Growing up the son of a wealthy lobbyist in the small, affluent Village of Maple Bluff on the northern edge of Madison, State Rep. Evan Goyke’s (D-Milwaukee) neighborhood was filled with million-dollar mansions, but his own career has led him elsewhere. While working in Milwaukee as a public defender, Goyke, son of Gary Goyke, went searching for a vacant home to fix up and fell in love with the area directly to the west of Downtown and Marquette University and its “big, old houses.” He and his wife, lawyer Gabriela Leija, started at a bungalow near 40th Street and moved to a historic home at the corner of 27th and West State streets, the former residence of Emil Claussen, owner of a furniture company. The house sits on a block with at least three vacant and boarded-up properties.
“The world I grew up in and the world I live in now could not be more different,” he says. Goyke’s 18th District runs from approximately Interstate 94 up to Capitol Drive and from 15th Street to 60th, where “We have our challenges, but this district has every slice of the world represented in its languages, people, food,” he says. “It’s one of the rare places in our state where there is true integration and coexistence.”
The challenges include high unemployment, poverty and crime, and much of Goyke’s legislation has affected (or is intended to affect) the court system. “We are over-victimized by crime, and we are overrepresented in the criminal justice system,” he says, meaning district residents are more likely both to fall victim to crime and to go to prison for an offense. “There are 10,o00 people in my district who have never been [to prison],” he says, “but they’re affected by the fact that a different 10,000 of my constituents have gone and can’t get back on their feet and face barriers because of it.”
During the 2015-2016 legislative session, Goyke introduced more than two dozen bills addressing criminal justice, including sentencing, reentry and other policies. “It’s a big issue area,” he says.
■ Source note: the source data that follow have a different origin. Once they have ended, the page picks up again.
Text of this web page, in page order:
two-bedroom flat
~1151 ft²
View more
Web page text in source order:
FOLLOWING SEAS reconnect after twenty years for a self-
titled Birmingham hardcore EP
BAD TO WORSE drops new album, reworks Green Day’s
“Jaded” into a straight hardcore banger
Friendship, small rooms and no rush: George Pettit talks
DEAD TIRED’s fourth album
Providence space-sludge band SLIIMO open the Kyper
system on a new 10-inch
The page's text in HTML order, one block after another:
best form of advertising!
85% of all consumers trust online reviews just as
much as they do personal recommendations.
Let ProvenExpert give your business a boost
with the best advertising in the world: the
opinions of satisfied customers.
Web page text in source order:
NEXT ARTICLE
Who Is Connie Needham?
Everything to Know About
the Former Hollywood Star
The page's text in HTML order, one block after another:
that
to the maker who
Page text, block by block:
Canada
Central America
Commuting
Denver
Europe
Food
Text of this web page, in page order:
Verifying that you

None of the bills, however, made it through the Republican-controlled legislature.
Of the laws that have passed recently, he’s most proud of a couple bipartisan bills from last session: One bill created a special logo for veterans-owned businesses to post and use int heir marketing and the other holds tobacco stores accountable for criminal activity that occurs on their property, similar to laws governing bars and liquor stores. He’s also working on new legislation to change how criminal convictions are expunged, and another bill aimed at slumlords that would make it harder for them to amass properties.
After winning an eight-way Democratic primary in 2012, Goyke hasn’t faced an opponent in the two elections since. Furthermore, “I’ve never faced a Republican,” he says. “This seat is the third or fourth most
Democratic in the state.” It’s so blue it could “very seriously be changed if the redistricting lawsuit [before the U.S. Supreme Court] wins,” seeing as how Republicans allegedly overloaded the district by “packing in” Dems.
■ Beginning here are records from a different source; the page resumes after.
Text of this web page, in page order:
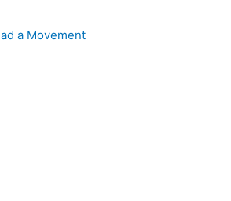
a Movement
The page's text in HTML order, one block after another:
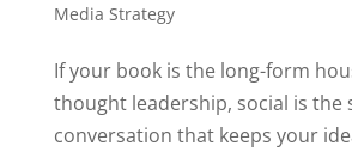
Media Strategy
If your book is the long-form
thought leadership, social is the
conversation that keeps your
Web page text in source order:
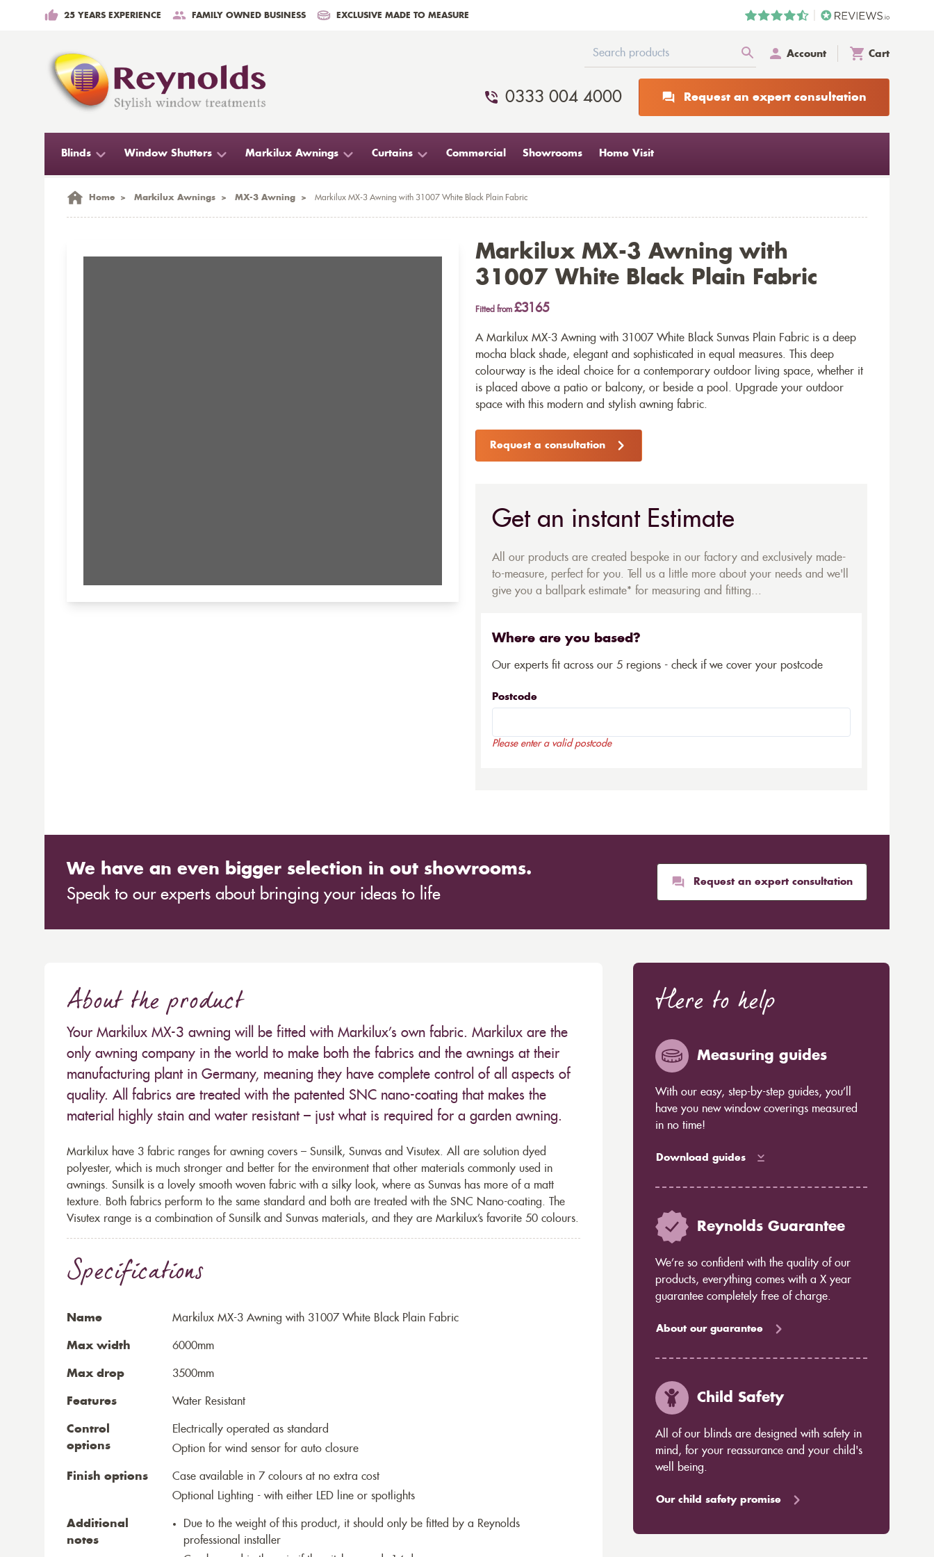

The area is more than 60 percent minority, and many voters were at first leery of being represented by a white man. “That seat had traditionally been held by African Americans,” says state Sen. LaTonya Johnson, whose district includes Goyke’s. “But, in my personal opinion, with the legislation [he’s] introduced and the way he fights for his community with heart, [there] couldn’t have been a better choice for that district.”
In local politics, Goyke has “stayed neutral” in the feud and recent election between state Sen. Chris Larson (D-Milwaukee) and Milwaukee County Executive Chris Abele. “It’s become really personal, [and] I would love to see a cease-fire,” he says. “I would love to see a peace accord reached. I didn’t want to get involved in a mud-slinging contest because we all get dirty in that.”
At 34, Goyke is often invoked as a future candidate for higher office and had to make a public statement months ago squashing rumors that he might join the field of Democrats planning to run for governor.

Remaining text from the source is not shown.